Description of problem:
"SELECT bucket, day, partition, collection_time_slice, start_schedule_id, insert_time_slice, schedule_ids " +
"FROM " + MetricsTable.METRICS_CACHE_INDEX + " " +
"WHERE bucket = ? AND day = ? AND partition = ? AND collection_time_slice < ?");
is used to locate metrics needing compression. Unfortunately, it can potentially query a whole's day worth of data, including the schedules (are they needed?) and cause time outs.
Here are my cfstats, for example:
Column Family: metrics_cache_index
SSTable count: 13
Compacted row minimum size: 771
Compacted row maximum size: 268650950
Compacted row mean size: 139821861
Unfortunately the rows (compressed) are around 140MB and there's practically no way to query that much data practically, or so it would seem.
Version-Release number of selected component (if applicable): 4.12
How reproducible: Depends on size of data
Steps to Reproduce:
1. Have a number of Cassandra nodes
2. Insert ~500 metrics per second and have rows grow to ~100MB in size.
3. Take the server offline for a bit
4. Attempt to start the server
Actual results: timeouts, e.g.
21:47:49,557 WARN [org.rhq.enterprise.server.storage.StorageClientManager] (pool-6-thread-1) Storage client subsystem wasn't initialized. The RHQ server will be set to MAINTENANCE mode. Please verify that the storage cluster is operational.: com.datastax.driver.core.exceptions.ReadTimeoutException: Cassandra timeout during read query at consistency ONE (1 responses were required but only 0 replica responded)
at com.datastax.driver.core.exceptions.ReadTimeoutException.copy(ReadTimeoutException.java:69) [cassandra-driver-core-1.0.5.jar:]
at com.datastax.driver.core.ResultSetFuture.extractCauseFromExecutionException(ResultSetFuture.java:269) [cassandra-driver-core-1.0.5.jar:]
at com.datastax.driver.core.ResultSetFuture.getUninterruptibly(ResultSetFuture.java:183) [cassandra-driver-core-1.0.5.jar:]
at org.rhq.server.metrics.StorageResultSetFuture.get(StorageResultSetFuture.java:57) [rhq-server-metrics-4.12.0.jar:4.12.0]
at org.rhq.server.metrics.MetricsServer.determineMostRecentRawDataSinceLastShutdown(MetricsServer.java:180) [rhq-server-metrics-4.12.0.jar:4.12.0]
at org.rhq.server.metrics.MetricsServer.init(MetricsServer.java:160) [rhq-server-metrics-4.12.0.jar:4.12.0]
at org.rhq.enterprise.server.storage.StorageClientManager.initMetricsServer(StorageClientManager.java:567) [rhq-server.jar:4.12.0]
at org.rhq.enterprise.server.storage.StorageClientManager.init(StorageClientManager.java:186) [rhq-server.jar:4.12.0]
at sun.reflect.NativeMethodAccessorImpl.invoke0(Native Method) [rt.jar:1.8.0]
Expected results: server functions
The metrics_cache_index table does not contain any metric data.
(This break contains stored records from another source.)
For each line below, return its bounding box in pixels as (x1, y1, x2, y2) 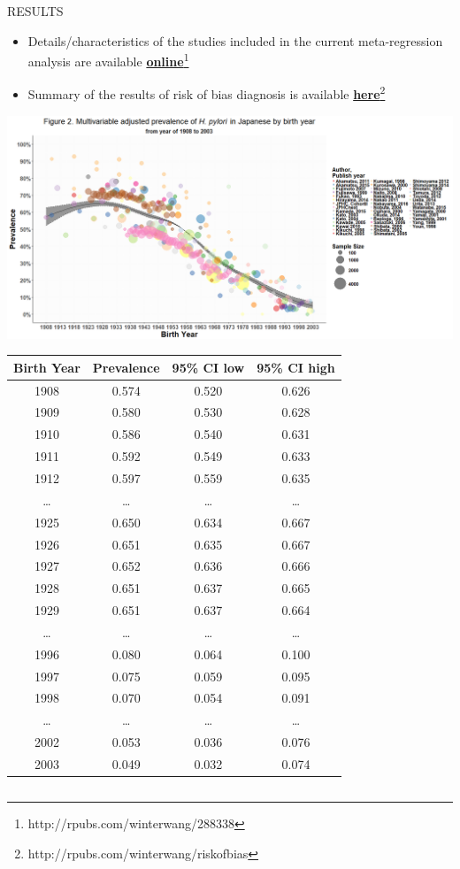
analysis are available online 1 (27, 50, 189, 70)
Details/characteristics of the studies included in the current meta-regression (27, 31, 443, 50)
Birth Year (13, 358, 80, 376)
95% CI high (257, 358, 335, 376)
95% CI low (172, 358, 245, 376)
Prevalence (92, 358, 160, 376)
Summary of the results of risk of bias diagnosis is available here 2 (27, 82, 386, 104)
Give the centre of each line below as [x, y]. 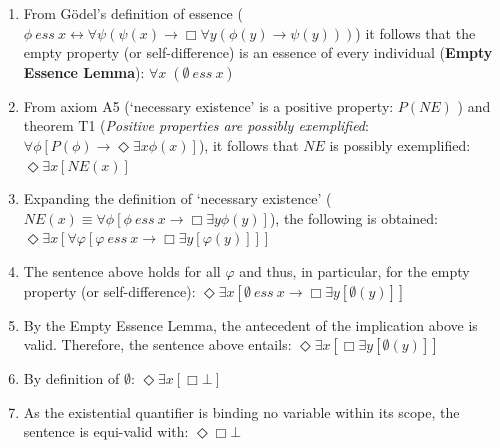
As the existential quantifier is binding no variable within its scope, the [241, 411]
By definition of [71, 378]
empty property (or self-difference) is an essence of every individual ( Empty [258, 52]
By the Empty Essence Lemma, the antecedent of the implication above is [250, 324]
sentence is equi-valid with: [106, 431]
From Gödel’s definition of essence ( [133, 13]
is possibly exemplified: [400, 144]
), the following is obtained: [353, 217]
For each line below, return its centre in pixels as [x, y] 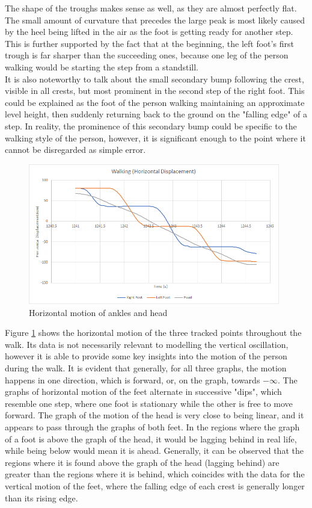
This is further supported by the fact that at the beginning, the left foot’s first [149, 43]
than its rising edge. [41, 497]
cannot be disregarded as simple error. [75, 150]
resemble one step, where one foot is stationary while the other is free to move [149, 403]
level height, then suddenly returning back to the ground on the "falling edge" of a [156, 114]
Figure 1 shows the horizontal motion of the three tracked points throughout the [153, 333]
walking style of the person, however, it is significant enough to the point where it [155, 138]
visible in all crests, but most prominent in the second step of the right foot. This [155, 91]
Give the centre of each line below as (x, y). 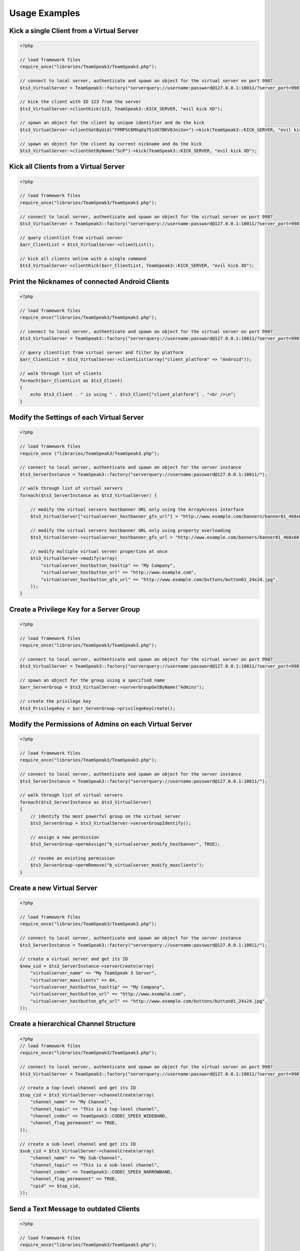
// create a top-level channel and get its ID (78, 1088)
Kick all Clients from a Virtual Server (67, 167)
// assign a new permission (65, 837)
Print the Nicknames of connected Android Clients (89, 281)
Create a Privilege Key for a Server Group (74, 609)
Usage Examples (45, 13)
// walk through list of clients (61, 374)
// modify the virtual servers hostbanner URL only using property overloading (130, 530)
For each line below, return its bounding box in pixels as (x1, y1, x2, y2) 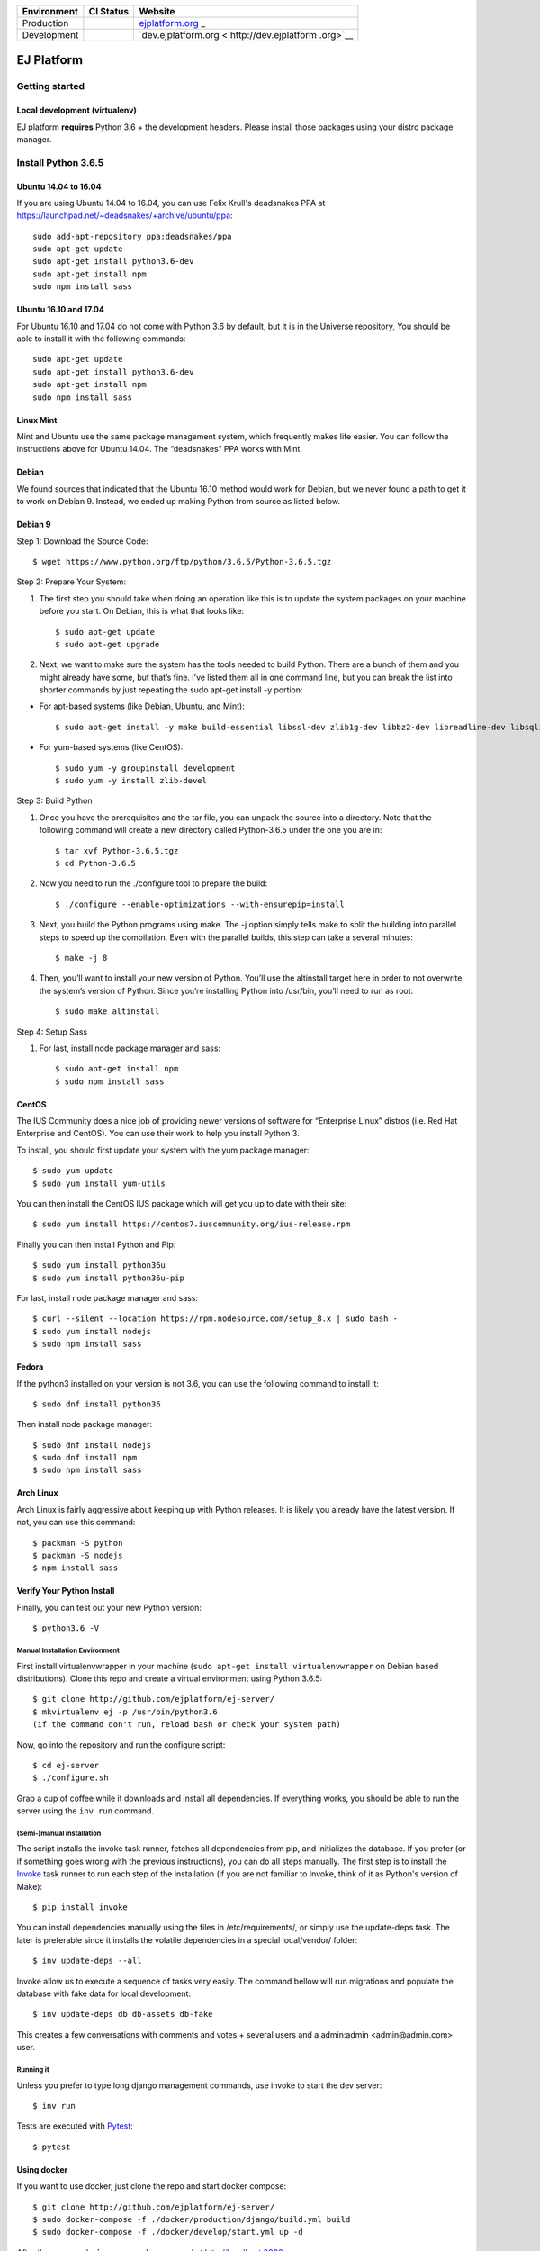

It stores schedule ids and two or three different timestamps. It is a replacement of the metrics_index table from pre-4.12. The concern Elias raises about the size of a partition is very valid. It was a concern with the former metrics_index table and even more so with the new metrics_cache_index table.
I think we might need to consider some changes to cap the size of the rows in the index table. Let me explain with an example for aggregating data from the current time slice. This example is applicable to both 4.12 as well earlier versions of RHQ. Suppose we have N schedules with data to be aggregated. The index partition (from metrics_cache_index or from metrics_index) will contain N rows. We load all of those rows in a single query. As N gets really big, it can create hot spots on a node and make us more susceptible to read timeouts.
Since schedule ids are monotonically increasing integers, we can easily implement paging to reduce the likelihood of read timeouts. That does not address the issue of partitions being big, i.e., really wide rows. We could break up the single partition into multiple partitions where schedule id offsets are part of the partition key. This means more reads during aggregation but I think it can effectively prevent the problems that Elias is experiencing.
I am closing this because the determineMostRecentRawDataSinceLastShutdown method has been removed as part of the work for bug 1114202.